15 . The new Treasury guidance came into effect from 1 April 2003 (Department of Health, February 3 2003, para 5). The Department of Health pointed out that "Other factors which have been implicitly bundled up in the old 6% figure are dealt with explicitly and separately. The most important of these is optimism bias" (para 20). It is worth noting that the change in the discount rate came in 2003, three years after the Andersen report was produced.
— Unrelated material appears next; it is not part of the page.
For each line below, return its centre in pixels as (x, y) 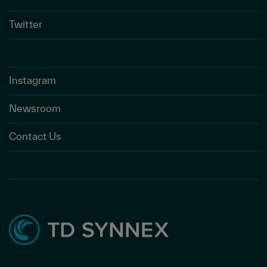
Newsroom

16 . Many thanks to Peter Cockett of the Department of Health for pointing out the 'tax effect' to me.
17 . On March 4, 2008, the Guardian reported that many PFI companies have been transferred to offshore tax havens to reduce their tax.
18 . It is worth noting that if the project's construction cost is not substantially lower as a result of being privately financed, it is unlikely that private sector would come out best when all the non-clinical costs are taken into account. Not only would the private sector have to provide catering and other non-clinical operating costs at about two-thirds the cost of the public sector comparator but it would need to be shown that these lower costs are the result of the private finance initiative. Otherwise the lower costs could be captured by a private sector contract for the catering and other services alone and the PFI contract for the building finance would be unnecessary. Note that the gains need to be true efficiency gains and not simply the result of inferior terms of conditions of employees which a Retention of Employment Model and other regulations are designed to guard against (LRD 2003, 8).